One injured victim said the attackers had ordered Muslims to leave the premises, in an apparent attempt to target non-Muslims. The victim, an American, told this to a friend, who recounted it to a Washington Post reporter. Other witnesses gave similar accounts to other news organizations.

The al-Shabab militia gunmen ordered Muslims to leave, unharmed. But how did they know who was a Muslim and who was not?

The implication was that — in some cases — the terrorists were challenging some of the hostages and victims in person-to-person confrontations. Thus, I wrote:

It’s very early for specific details, and I get that. The most common statement in these reports is that the gunners simply shouted instructions for non-Muslims to flee and refused to shoot those who immediately responded. However, do not be surprised if, as the terrorists hunted from store to store, the story is more complex than that.

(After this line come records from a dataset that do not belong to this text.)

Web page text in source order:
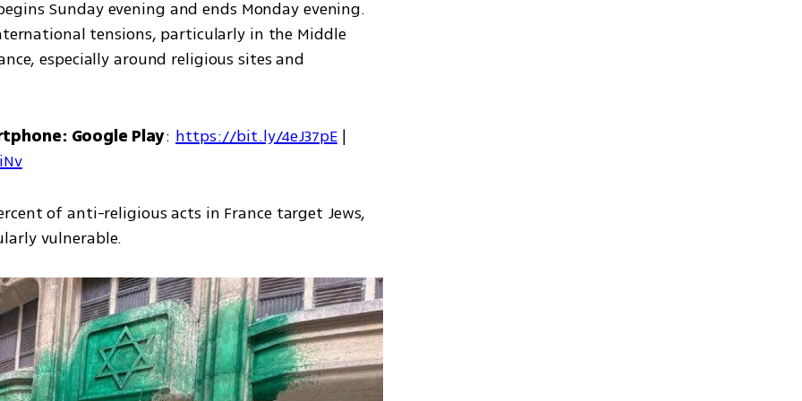
Sunday evening and ends Monday evening.
tensions, particularly in the Middle
especially around religious sites and
Google Play: https://bit.ly/4eJ37pE
of anti-religious acts in France target Jews,
vulnerable.
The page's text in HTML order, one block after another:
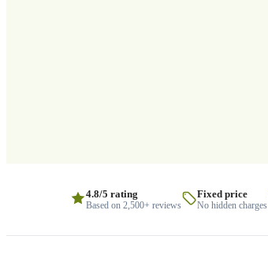
4.8/5 rating
Based on 2,500+ reviews
Fixed price
No hidden charges
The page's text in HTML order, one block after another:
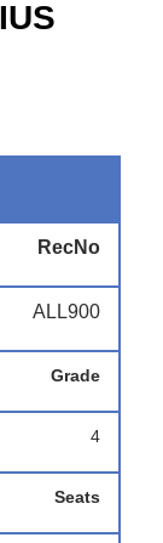
RecNo
ALL900
Grade
4
Seats
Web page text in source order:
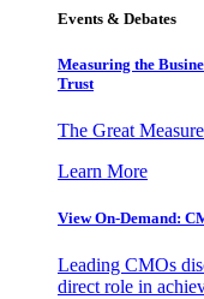
Events & Debates
Measuring the
Trust
The Great
Learn More
View On-Demand:
Leading CMOs
direct role in
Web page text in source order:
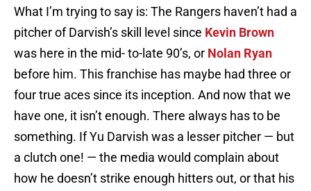
What I’m trying to say is: The Rangers haven’t had a
pitcher of Darvish’s skill level since Kevin Brown
was here in the mid- to-late 90’s, or Nolan Ryan
before him. This franchise has maybe had three or
four true aces since its inception. And now that we
have one, it isn’t enough. There always has to be
something. If Yu Darvish was a lesser pitcher — but
a clutch one! — the media would complain about
how he doesn’t strike enough hitters out, or that his
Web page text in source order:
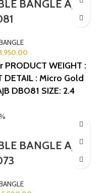
BANGLE AJB
PRODUCT WEIGHT :
DETAIL : Micro Gold
DB081 SIZE: 2.4
BANGLE AJB
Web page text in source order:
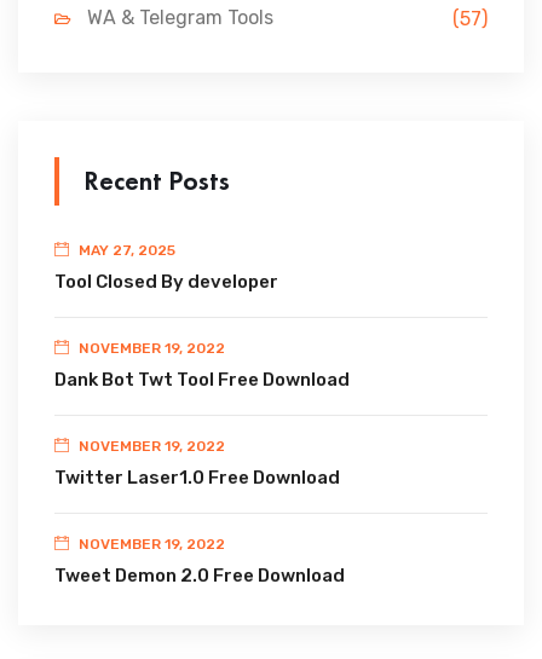
WA & Telegram Tools
(57)
Recent Posts
MAY 27, 2025
Tool Closed By developer
NOVEMBER 19, 2022
Dank Bot Twt Tool Free Download
NOVEMBER 19, 2022
Twitter Laser1.0 Free Download
NOVEMBER 19, 2022
Tweet Demon 2.0 Free Download
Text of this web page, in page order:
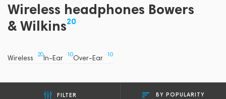
Wireless headphones Bowers
& Wilkins20
Wireless 20In-Ear 10Over-Ear 10
FILTER BY POPULARITY
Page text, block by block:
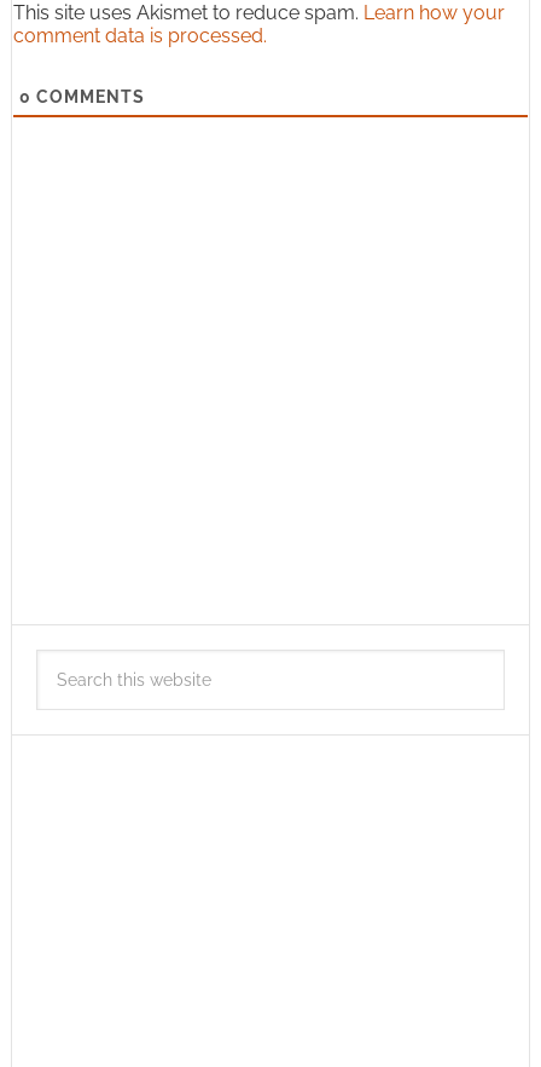
This site uses Akismet to reduce spam. Learn how your
comment data is processed.
0 COMMENTS
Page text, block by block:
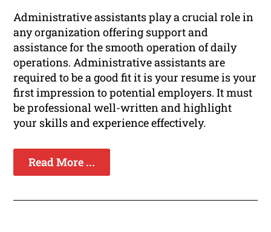
Administrative assistants play a crucial role in
any organization offering support and
assistance for the smooth operation of daily
operations. Administrative assistants are
required to be a good fit it is your resume is your
first impression to potential employers. It must
be professional well-written and highlight
your skills and experience effectively.
Read More ...
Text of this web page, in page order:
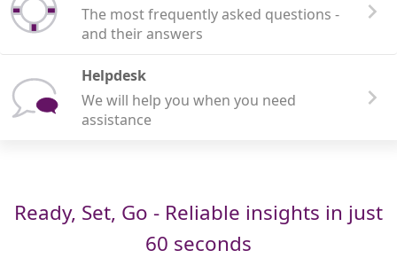
The most frequently asked questions -
and their answers
Helpdesk
We will help you when you need
assistance
Ready, Set, Go - Reliable insights in just
60 seconds
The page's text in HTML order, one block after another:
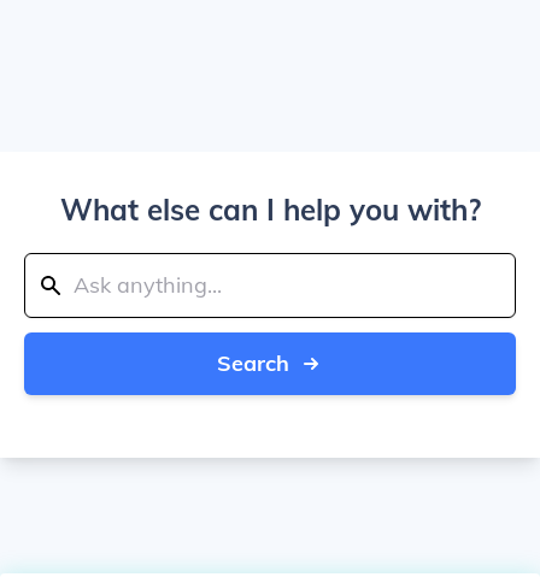
What else can I help you with?
Search
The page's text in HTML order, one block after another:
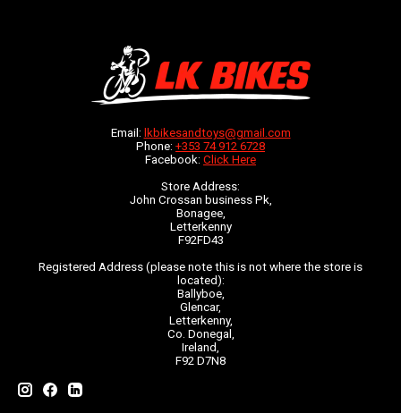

In Syria, rebels have been offering Christians the choice to convert to Islam, on the spot, and avoid death.

Anyone who has followed the history of religious persecution in the Middle East, with dominant religious groups crushing religious minorities, could have seen the forced-conversion theme coming.

Surely veteran reporters — after watching recent events in Egypt, Syria and elsewhere — knew to ask those who fled the scene about this fact of death and eternal life?

Meanwhile, here is another related story: Rest assured that if members of ancient liturgical churches died in this massacre, after being urged to convert by the mujahideen, there will be people who will make the case for these victims to be hailed as martyrs. The new martyred saints if Kenya? It could happen.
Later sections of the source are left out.